There was a long silence between the two young men who at that moment suddenly felt like boys; boys who were out of their depth, as they faced going to war.

"I don't have a father." Buck finally admitted.

Now it was Chris' turn to say, "Oh. Did he die?"

Buck shook his head. "Just don't have one." He shrugged and offered Chris a half smile. He had no idea why he said that, he never told anyone that, at least not voluntarily. "Do you … um, that is, can you … err, do you remember your mother? You said she died."

Chris looked up from his apple. "Some, I was eight."

"My Ma died," Buck explained.

"You said it was just the two of you, when did she die?" Chris asked.

"Last month." Buck lowered his head, joining the army, fighting the petty rules - as he saw them - had just been a way to avoid the truth.

Chris suddenly saw a whole different Private Wilmington, a lost, lonely boy, a long way from home, just like him. He was following his father’s footsteps, because he was supposed to, it was expected, but he didn't want to. He wanted to fight for the Union, but he already knew the army wouldn't be his life; once the war was won he would be leaving the army, for good.

"So where were you last night?" Chris suddenly asked, breaking the melancholy spell of quiet that had fallen over the two of them.

"I was visiting…you know?"

Chris frowned. "Visiting? Visiting who? You don't know anyone around here? Do you?"
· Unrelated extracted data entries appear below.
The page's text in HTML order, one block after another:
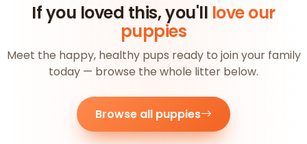
If you loved this, you'll love our
puppies
Meet the happy, healthy pups ready to join your family
today — browse the whole litter below.
Browse all puppies
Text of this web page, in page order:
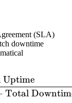
(SLA)
downtime
(\%)}
Total
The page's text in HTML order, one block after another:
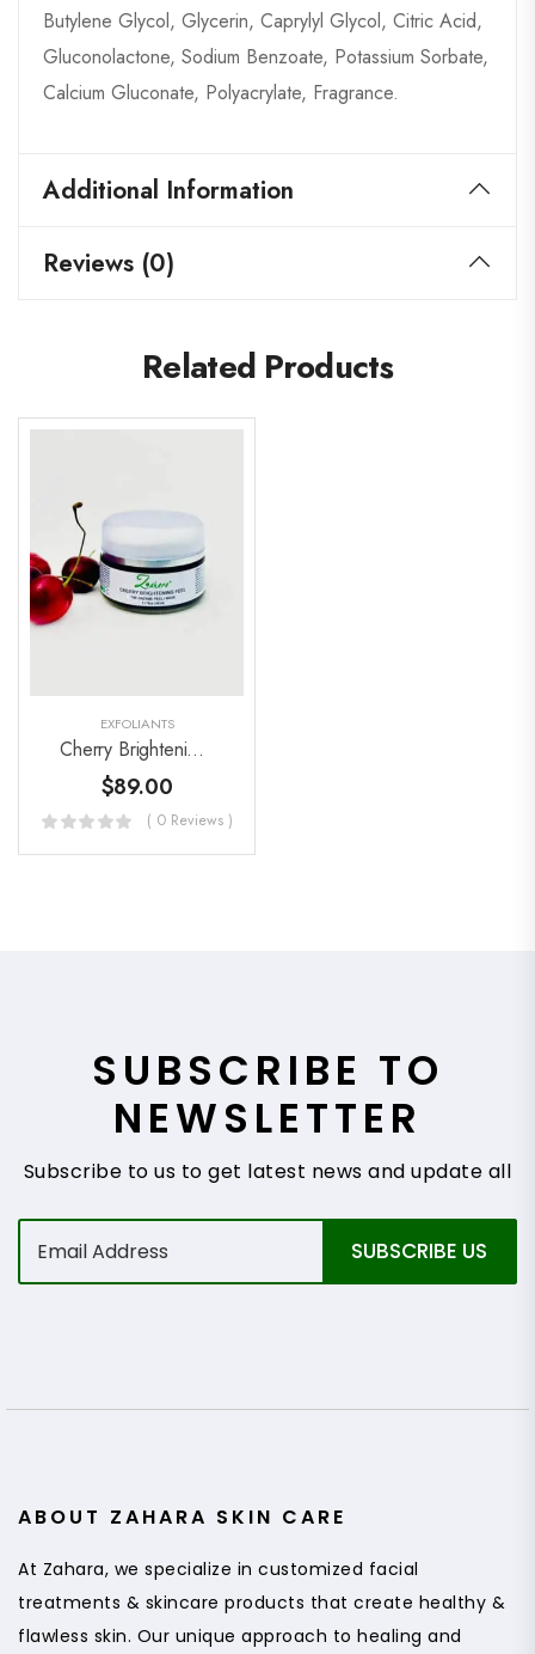
Butylene Glycol, Glycerin, Caprylyl Glycol, Citric Acid,
Gluconolactone, Sodium Benzoate, Potassium Sorbate,
Calcium Gluconate, Polyacrylate, Fragrance.
Additional Information
Reviews (0)
Related Products
EXFOLIANTS
Cherry Brightening Peel Exfoliant
$89.00
( 0 Reviews )
SUBSCRIBE TO
NEWSLETTER
Subscribe to us to get latest news and update all
E
a
SUBSCRIBE US
ABOUT ZAHARA SKIN CARE
At Zahara, we specialize in customized facial
treatments & skincare products that create healthy &
flawless skin. Our unique approach to healing and
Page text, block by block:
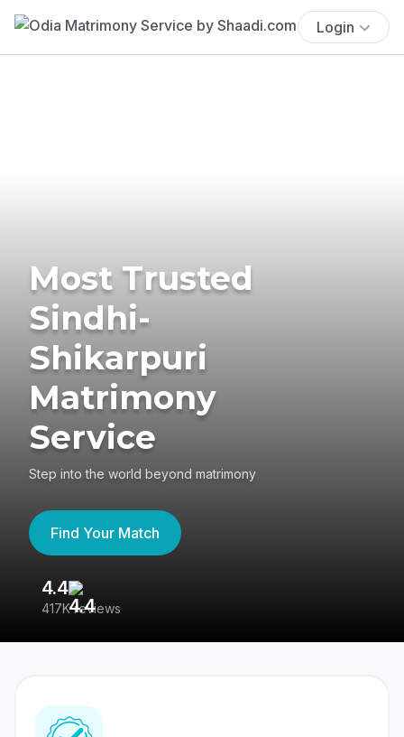
Login
Most Trusted
Sindhi-
Shikarpuri
Matrimony
Service
Step into the world beyond matrimony
Find Your Match
4.4
417K reviews
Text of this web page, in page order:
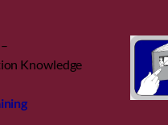
Knowledge
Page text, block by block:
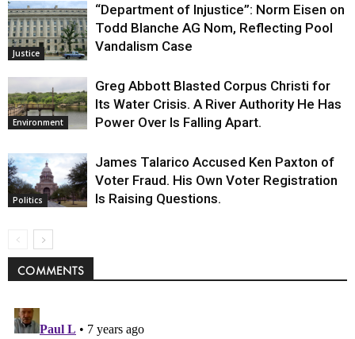
Justice
“Department of Injustice”: Norm Eisen on
Todd Blanche AG Nom, Reflecting Pool
Vandalism Case
Environment
Greg Abbott Blasted Corpus Christi for
Its Water Crisis. A River Authority He Has
Power Over Is Falling Apart.
Politics
James Talarico Accused Ken Paxton of
Voter Fraud. His Own Voter Registration
Is Raising Questions.
COMMENTS
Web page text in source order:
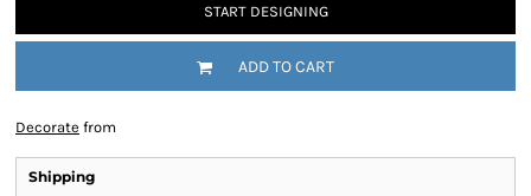
START DESIGNING
ADD TO CART
Decorate from
Shipping
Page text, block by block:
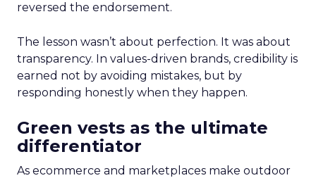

Buck smirked. "You can't be that naïve? I was visiting a lady, a real pretty little filly called Amy-Rose. She has a way of walking, her hips just swing, oh it's just so sweet, a man could die for hips like that…"

"Wait," Chris commanded. "You mean you were with a girl?"

Buck threw his head back and laughed. "No sir! I was with a woman, I don't go with girls, ain't right."

Chris was a virgin. He wasn't about to admit that, not to anyone, least of all a cocky private like Wilmington, who was probably making it up. He was so preoccupied with a mental image of Private Wilmington and a woman, he didn't notice that Buck was still speaking.

"I don't understand what the fuss is all about, I wasn't on duty, I wasn't late back, I ain't never been late for duty - have I?"

Chris had to admit that was true.

"It's not the point, we have rules, I can't have degrees of rules - you might always be back in time, but others might not, I can't go saying -'you can go out 'cause I trust you and you can't'- it doesn't work that way - you know? You're popular Buck, a natural leader. I've seen the way the guys look to you, I need someone like you to be a role model, not a disruptive influence. I need you to work with me not against me."

Buck shrugged, "I guess,"

"Besides there is a war on, we could be ordered to ship out at any moment, I don't have time to go looking for you and your Amy-Rose."

Buck put down the core of his apple and fixed Chris with his deep blue eyes. "Why the hell didn't you just say all this at the start, explained it all – well, without the fancy words."

"I told you - I'm still learning to be an officer, I'm not very good at it yet."

"Yeah ya are, yer real good at it. So what do I have to do to avoid my six days in the stockade?" Buck asked.

"Can you sew?"

"A bit, why?"

"Sew these on." And with that he handed him a pair of corporal’s stripes.